::: Data for analysis :::

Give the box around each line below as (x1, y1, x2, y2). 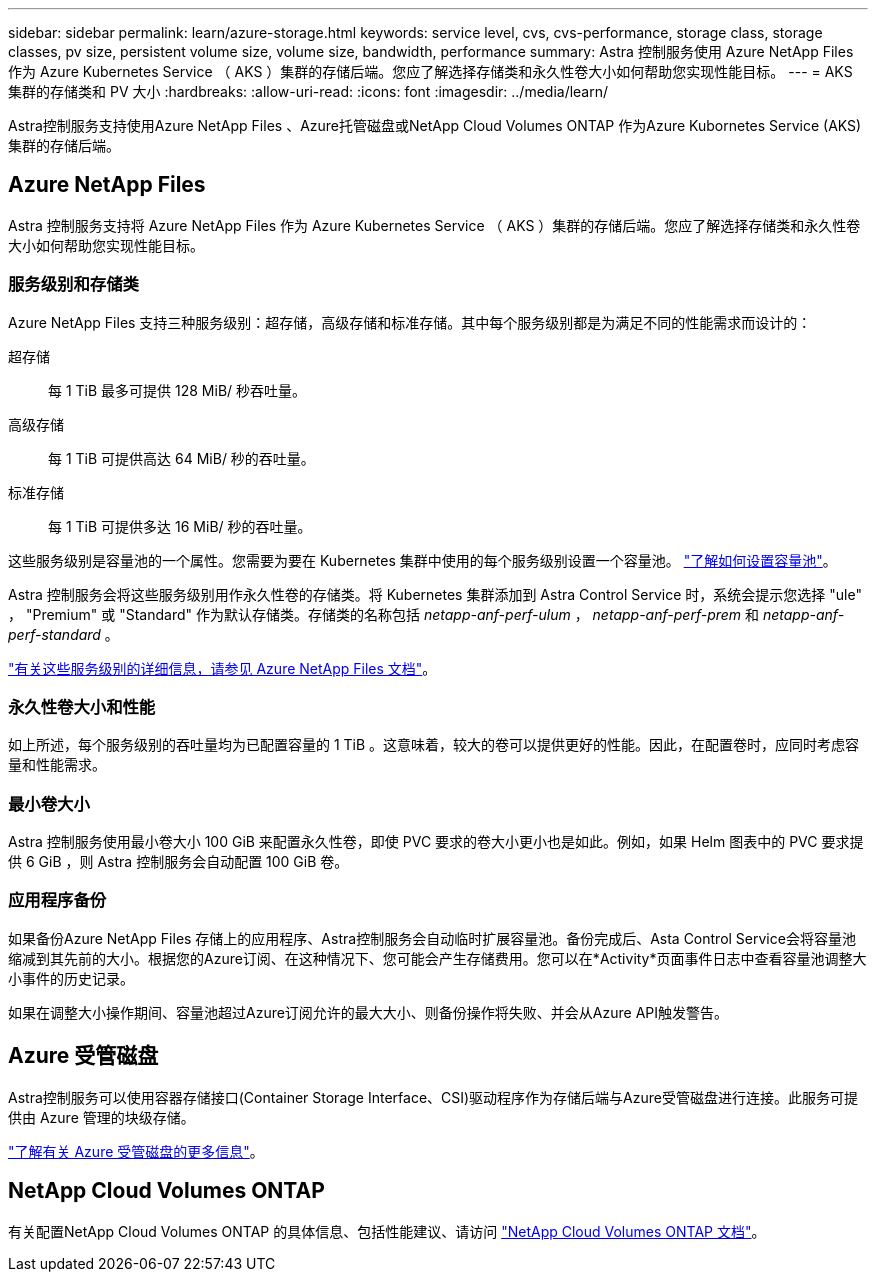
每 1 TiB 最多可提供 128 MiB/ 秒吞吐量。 (48, 381, 307, 399)
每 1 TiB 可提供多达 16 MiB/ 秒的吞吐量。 (48, 517, 312, 535)
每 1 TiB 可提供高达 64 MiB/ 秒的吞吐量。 (48, 449, 315, 467)
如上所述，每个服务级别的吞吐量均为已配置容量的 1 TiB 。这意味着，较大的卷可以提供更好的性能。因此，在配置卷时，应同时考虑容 (8, 736, 860, 754)
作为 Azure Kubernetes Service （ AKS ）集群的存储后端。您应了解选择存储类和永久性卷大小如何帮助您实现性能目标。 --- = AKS (8, 63, 853, 80)
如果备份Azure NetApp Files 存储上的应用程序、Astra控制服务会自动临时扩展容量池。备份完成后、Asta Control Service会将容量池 (8, 929, 856, 947)
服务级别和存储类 (8, 274, 139, 295)
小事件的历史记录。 (8, 969, 134, 987)
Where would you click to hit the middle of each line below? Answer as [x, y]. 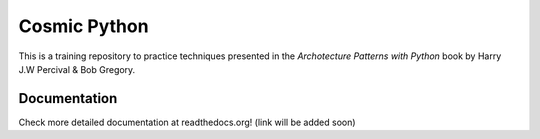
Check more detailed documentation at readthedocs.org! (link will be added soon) [187, 122]
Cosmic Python [83, 26]
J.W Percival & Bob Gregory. [77, 69]
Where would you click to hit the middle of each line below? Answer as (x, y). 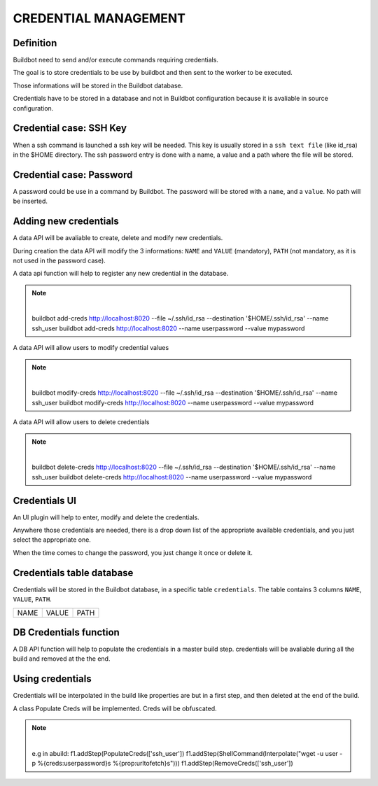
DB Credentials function (66, 632)
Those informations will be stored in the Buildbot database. (98, 85)
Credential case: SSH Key (70, 128)
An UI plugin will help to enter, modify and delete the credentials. (106, 517)
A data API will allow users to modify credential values (91, 348)
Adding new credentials (66, 222)
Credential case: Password (73, 175)
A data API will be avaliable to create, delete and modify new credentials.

:::

Task details → Your reply should be the full data above, copied exactly, with no pictures in it.

Response box →
Give the box around each line below as (x1, y1, x2, y2). 
每 1 TiB 最多可提供 128 MiB/ 秒吞吐量。 (48, 381, 307, 399)
每 1 TiB 可提供多达 16 MiB/ 秒的吞吐量。 (48, 517, 312, 535)
每 1 TiB 可提供高达 64 MiB/ 秒的吞吐量。 (48, 449, 315, 467)
如上所述，每个服务级别的吞吐量均为已配置容量的 1 TiB 。这意味着，较大的卷可以提供更好的性能。因此，在配置卷时，应同时考虑容 (8, 736, 860, 754)
作为 Azure Kubernetes Service （ AKS ）集群的存储后端。您应了解选择存储类和永久性卷大小如何帮助您实现性能目标。 --- = AKS (8, 63, 853, 80)
如果备份Azure NetApp Files 存储上的应用程序、Astra控制服务会自动临时扩展容量池。备份完成后、Asta Control Service会将容量池 (8, 929, 856, 947)
服务级别和存储类 (8, 274, 139, 295)
小事件的历史记录。 (8, 969, 134, 987)
Where would you click to hit the middle of each line below? Answer as [x, y]. 
Check more detailed documentation at readthedocs.org! (link will be added soon) [187, 122]
Cosmic Python [83, 26]
J.W Percival & Bob Gregory. [77, 69]
Where would you click to hit the middle of each line below? Answer as (x, y). 
DB Credentials function (66, 632)
Those informations will be stored in the Buildbot database. (98, 85)
Credential case: SSH Key (70, 128)
An UI plugin will help to enter, modify and delete the credentials. (106, 517)
A data API will allow users to modify credential values (91, 348)
Adding new credentials (66, 222)
Credential case: Password (73, 175)
A data API will be avaliable to create, delete and modify new credentials.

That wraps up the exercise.